Apply the new lithium the same way, while it is turning.


----------



## Shaynecalkins (Jan 17, 2013)

the screw is directional if you spray solvent while the engine is running it either runs the grease out of the end of the rail above the door and makes a huge mess or if the screw is running the opposite way it sucks it into the motor cavity. both are not a good solution. the motor will overheat rather quickly as it has no cooling fins and is not designed to be run like that. if it overheats you must wait 20 minutes for the power to come back on. then it over heats quicker the next time. it must cool for several hours before normal operation is restored. short bursts will allow the grease to be extracted but is very time consuming and messy. Lithium can be used but genie authorized lubricant is the recommended solution. (lubriplate aero) they have tried other solutions to save money and always switched back. there must be a reason. 30 years door repair./// the only reason to degrease this opener is if someone used something other than lubriplate to lube./// 30 years door repair


----------



## PoleCat (Sep 2, 2009)

Shaynecalkins said:


> the screw is directional if you spray solvent while the engine is running it either runs the grease out of the end of the rail above the door and makes a huge mess or if the screw is running the opposite way it sucks it into the motor cavity. both are not a good solution. the motor will overheat rather quickly as it has no cooling fins and is not designed to be run like that. if it overheats you must wait 20 minutes for the power to come back on. then it over heats quicker the next time. it must cool for several hours before normal operation is restored. short bursts will allow the grease to be extracted but is very time consuming and messy. Lithium can be used but genie authorized lubricant is the recommended solution. (lubriplate aero) they have tried other solutions to save money and always switched back. there must be a reason. 30 years door repair./// the only reason to degrease this opener is if someone used something other than lubriplate to lube./// 30 years door repair


 Gravity trumps which ever way the screw is turning and the slop falls straight down. The motor will not overheat with no load on it. The point of this operation is too remove the dirt that has built over the years and is causing the screw to bind. Genie authorized lube will get dirty and need cleaned out too. White lithium is the better buy.


----------



## Shaynecalkins (Jan 17, 2013)

its not dirt causing the screw to bind. its the lithium. i never had to degrease an opener the had never been serviced. only ones where some cowboy thought lithium would work on anything. as cheap as the factory is, dont you think they would be using the cheapest stuff that ACTUALLY worked. ive done hundreds of these. genie is all i sell. and the only genies ive seen fail are the ones where someone thought lithium was the solution to everything. ive tryed what your describing and i can assure you the motor develops heat under NO load. dont do it. you will suck oil into the engine cavity and game over. capacitors are going to be the least of your concerns. run short durations back and forth three times and rest then repeat.if you overheat that motor its gonna take you longer.
why would you question the technician. if i could do it your way, you would think that i would.
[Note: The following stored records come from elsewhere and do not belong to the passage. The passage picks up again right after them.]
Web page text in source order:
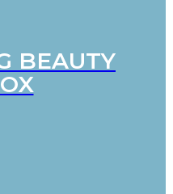
BEAUTY
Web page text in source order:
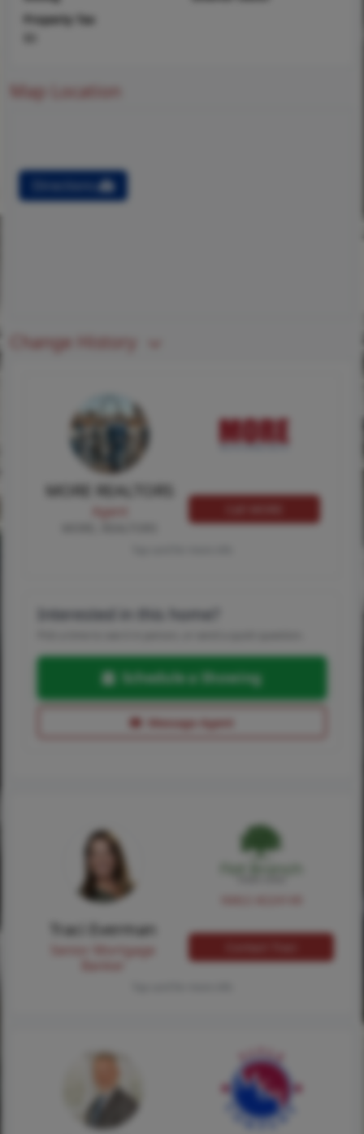
Property Tax
Map Location
Directions
Change History
MORE REALTORS
Interested in this home?
Schedule a Showing
Message Agent
Traci Everman
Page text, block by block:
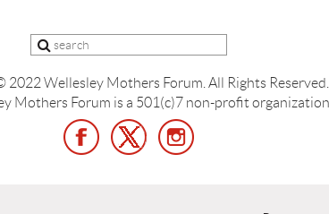
2022 Wellesley Mothers Forum. All Rights Reserved.
Mothers Forum is a 501(c)7 non-profit
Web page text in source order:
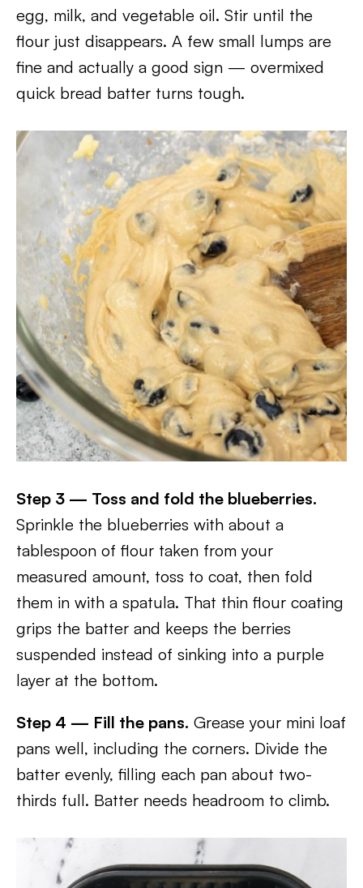
egg, milk, and vegetable oil. Stir until the
flour just disappears. A few small lumps are
fine and actually a good sign — overmixed
quick bread batter turns tough.
Step 3 — Toss and fold the blueberries.
Sprinkle the blueberries with about a
tablespoon of flour taken from your
measured amount, toss to coat, then fold
them in with a spatula. That thin flour coating
grips the batter and keeps the berries
suspended instead of sinking into a purple
layer at the bottom.
Step 4 — Fill the pans. Grease your mini loaf
pans well, including the corners. Divide the
batter evenly, filling each pan about two-
thirds full. Batter needs headroom to climb.
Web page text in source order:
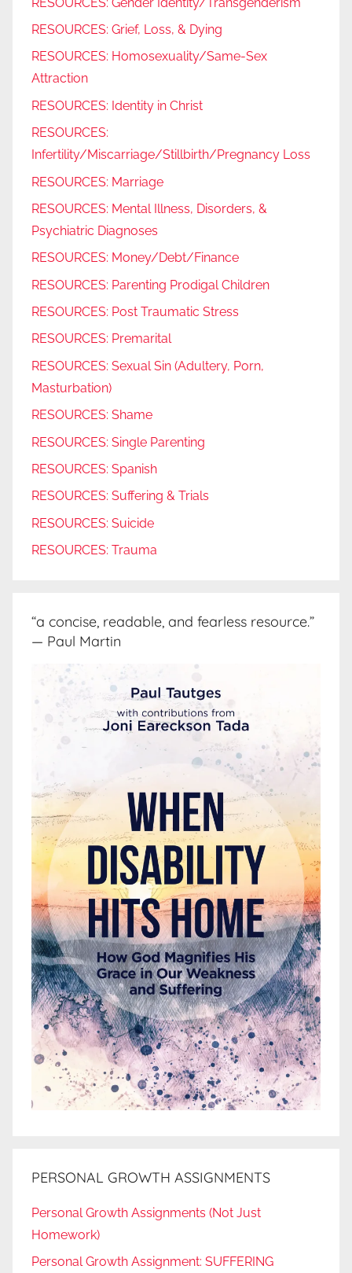
RESOURCES: Grief, Loss, & Dying
RESOURCES: Homosexuality/Same-Sex
Attraction
RESOURCES: Identity in Christ
RESOURCES:
Infertility/Miscarriage/Stillbirth/Pregnancy Loss
RESOURCES: Marriage
RESOURCES: Mental Illness, Disorders, &
Psychiatric Diagnoses
RESOURCES: Money/Debt/Finance
RESOURCES: Parenting Prodigal Children
RESOURCES: Post Traumatic Stress
RESOURCES: Premarital
RESOURCES: Sexual Sin (Adultery, Porn,
Masturbation)
RESOURCES: Shame
RESOURCES: Single Parenting
RESOURCES: Spanish
RESOURCES: Suffering & Trials
RESOURCES: Suicide
RESOURCES: Trauma
“a concise, readable, and fearless resource.”
— Paul Martin
PERSONAL GROWTH ASSIGNMENTS
Personal Growth Assignments (Not Just
Homework)
Personal Growth Assignment: SUFFERING
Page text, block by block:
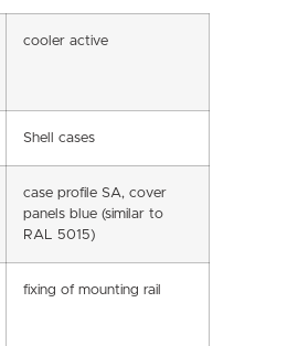
cooler active
Shell cases
case profile SA, cover
panels blue (similar to
RAL 5015)
fixing of mounting rail
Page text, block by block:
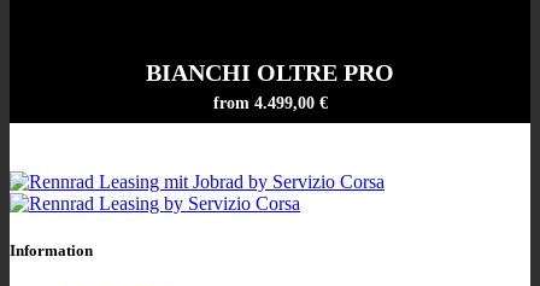
BIANCHI OLTRE PRO
from 4.499,00 €
Information
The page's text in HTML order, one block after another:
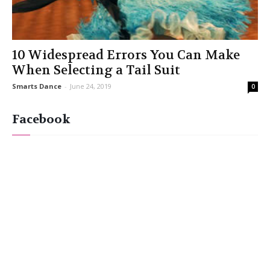
10 Widespread Errors You Can Make
When Selecting a Tail Suit
Smarts Dance - June 24, 2019 0
Facebook
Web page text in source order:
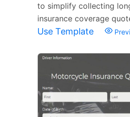
to simplify collecting
insurance coverage
Use Template
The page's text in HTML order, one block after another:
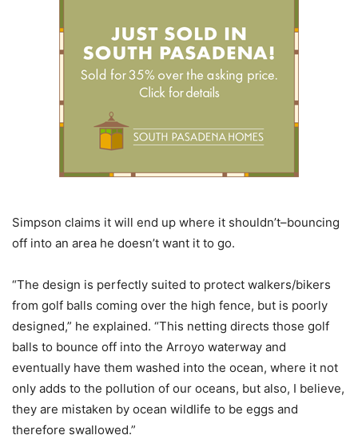
Simpson claims it will end up where it shouldn’t–bouncing
off into an area he doesn’t want it to go.
“The design is perfectly suited to protect walkers/bikers
from golf balls coming over the high fence, but is poorly
designed,” he explained. “This netting directs those golf
balls to bounce off into the Arroyo waterway and
eventually have them washed into the ocean, where it not
only adds to the pollution of our oceans, but also, I believe,
they are mistaken by ocean wildlife to be eggs and
therefore swallowed.”
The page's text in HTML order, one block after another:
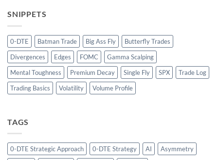
SNIPPETS
0-DTE Batman Trade Big Ass Fly
Butterfly Trades
Divergences
Edges FOMC
Gamma Scalping
Mental Toughness
Premium Decay Single Fly SPX
Trade Log
Trading Basics
Volatility Volume Profile
TAGS
0-DTE Strategic Approach 0-DTE Strategy AI
Asymmetry
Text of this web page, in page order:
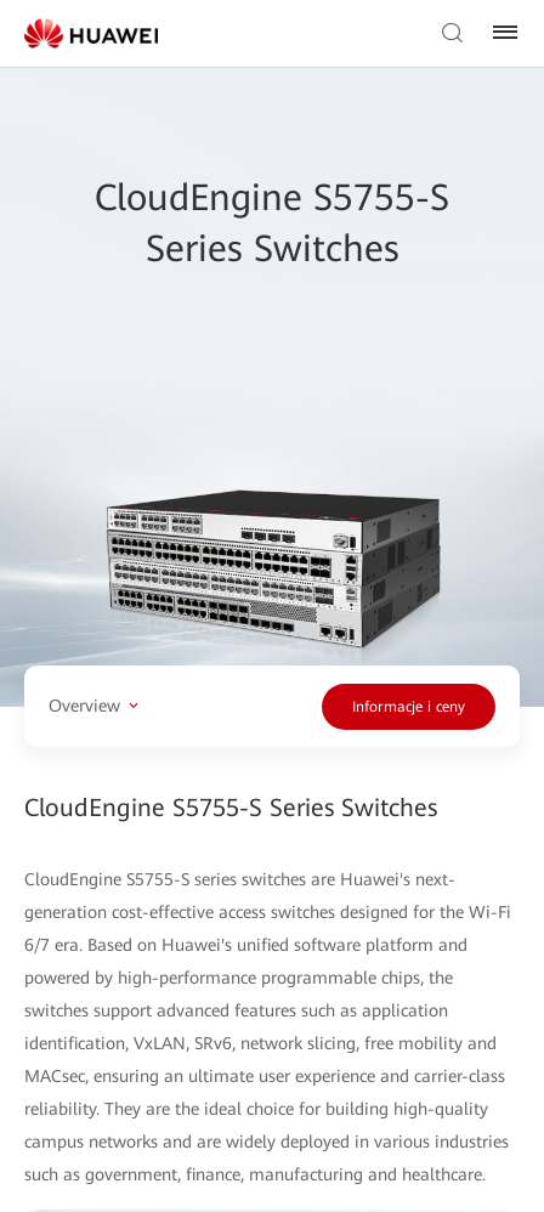
CloudEngine S5755-S
Series Switches
Overview Informacje i ceny
CloudEngine S5755-S Series Switches
CloudEngine S5755-S series switches are Huawei's next-
generation cost-effective access switches designed for the Wi-Fi
6/7 era. Based on Huawei's unified software platform and
powered by high-performance programmable chips, the
switches support advanced features such as application
identification, VxLAN, SRv6, network slicing, free mobility and
MACsec, ensuring an ultimate user experience and carrier-class
reliability. They are the ideal choice for building high-quality
campus networks and are widely deployed in various industries
such as government, finance, manufacturing and healthcare.
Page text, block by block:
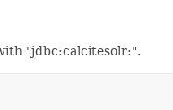
"jdbc:calcitesolr:".

I HAVE. thats how i know. learn from MY mistakes not yours, its cheaper that way.if you screw something up i wanna hear about it. so i can learn. but to keep correcting me, your not learning anything. 30 years door repair oh and genie grease is two dollars. you dont get much, but you dont need much. lubriplate AERO, order it direct from lubriplate if 2$ is too much. works on other things too.


----------



## PoleCat (Sep 2, 2009)

Sorry, but I have done many screw drives in about a half hour each start to finish and know it works great from observation. So you can do it the hard way all you want Mr. Genie Guru. I'll keep going cowboy here and spend the extra money on something other than a phony professional.


----------



## Shaynecalkins (Jan 17, 2013)

i would say your the phony professional mr "ILL MAKE SOMETHING UP" its because of people like you i have to waste my very expensive time doing this tedious task. So youu keep doing it your way andf ill be happy to take your wasted 200 dollars to bail you out. you got to be some sort of dipstick telling a 30 year veteran hes a phony. whats wrong with you. bumped your head one too many times doing tasks left to the pros. i clean up your type of work every day. if they would have just called, i would have told them howw not to call me. i dont like cleaning up after you, but if youve got money to spend... il take it. I really do have better things to do than reason with a unreasonaqble person. I wonder how much other wrong advice you have given these people. i thought this forum was for learning the right way to do things. not....here hold my beer.


----------



## PoleCat (Sep 2, 2009)

I am not a professional, phoney or otherwise. I watched the garage door serviceman from Genie when I was about 14 fix my dad's screw drive when it started to screech and bind. He did exactly what I described. Since then I have followed the same procedure on several relatives and friends units pro bono. Works like a charm everytime just like it did 1974. Not sure I would trust you to hold my beer.:wink:


----------



## Shaynecalkins (Jan 17, 2013)

my dad used to say this is how we used to do it. I tried to tell him that was ww2 we dont do it that way anymore cuz people were getting killed. he said hrmph, never killed me. just cuz you lived to tell the tale dont make it right. I would say that serviceman is the reason why you can spot a phony. I just got a call late last night from a "guy that watched me do it" he nearly got himself killed. its ok i charged him double.He was a lot like you. watched me install his door then changed a bunch of stuff after i left and then said that i installed it that way. the only bad thing about doing it yourself, is lying about it when it screws up. From your general attitude i would not trust your advice to people that need real help. Your not helping anybody. I saw somone do it this way once is not justification. i did it that way once and bought the customer a new opener. guess what? we dont do it that way anymore. but if you can afford to replace the stuff you destroy, go right ahead. I think you have not been following my posts because your off in your own little world. You cannot be wrong, EVEN WHEN YOU ARE. i know a buncha old people like that.(ww2 vet) this is supposed to be about helping people and the only person your helping is yourself. your in the wrong forum..go attack your kind,old man. im right, your wrong get over it before you have heart attack. I could provide proof, videos etc. i do this every day. But standing in a room yelling at a mentally disabled person "i am not mental" serves no purpose because he just looks at you and smiles and says "yes you are" and off you go again. are we learning yet? you need to pay attention to that last part, its important, i get that alot. mentally challenged people trying to tell ME, I dont know what im talking about. I learn something new everyday from people just like you. All you have done is spew filth. Teach me something old man, i want to learn.....please :thumbup:


----------